The Future is a Roundabout

The Future Roundabout by kevin dooley, on Flickr

I have always loved roundabouts – traffic circles – or whatever name you give to those delightful road configurations that move traffic in most parts of the world except North America. I could never figure out why I liked them so much until I starting writing my book about the new intersections of science, technology, culture and the world in general.

Intersections are exciting for me because as someone once said, “… the action most worth watching is not at the center of things but where edges meet … roads, shorelines, weather fronts, international borders …”

Love it!

But the roundabout is a different kind of intersection, isn’t it?  It is fluid, it is highly evolved and most importantly it requires a skill level that lifts the driver beyond the ordinary.  We must pay attention as the interactions of the drivers are entirely mutually dependent.  It ONLY works if the rules are obeyed and people pay attention.  It is efficient and sometimes {often} messy.

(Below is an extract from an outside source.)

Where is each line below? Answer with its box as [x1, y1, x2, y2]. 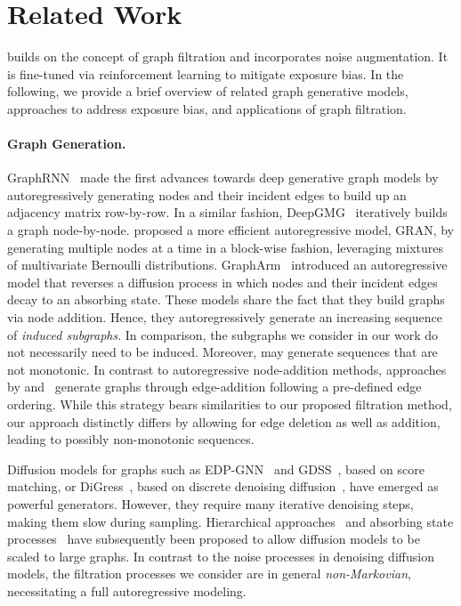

It is collaborative.   A traffic LIGHT is not.  A stop sign is not. Simple binary rules – go or stop.

Roundabout

But a roundabout!!  Anticipate, weave, integrate, go, left check, right check, exit. Always some uncertainty about the outcome.  And the best is the first time in a complex urban roundabout (think London or Paris). Even better when driving on the opposite side of the road.

My first roundabout was in Adelaide, Australia after spending 4 hours in the Barossa wine country with a manual shift, driving on the opposite of the car and road.  It was awesome!!  That I am alive today –  we will leave that for another day.

As we think of the future where incredible intersections of all forms of human knowledge will begin to solve the really hard problems, I am thinking that it will look and feel much more like roundabouts than the traditional two-line affair.

I am paying attention!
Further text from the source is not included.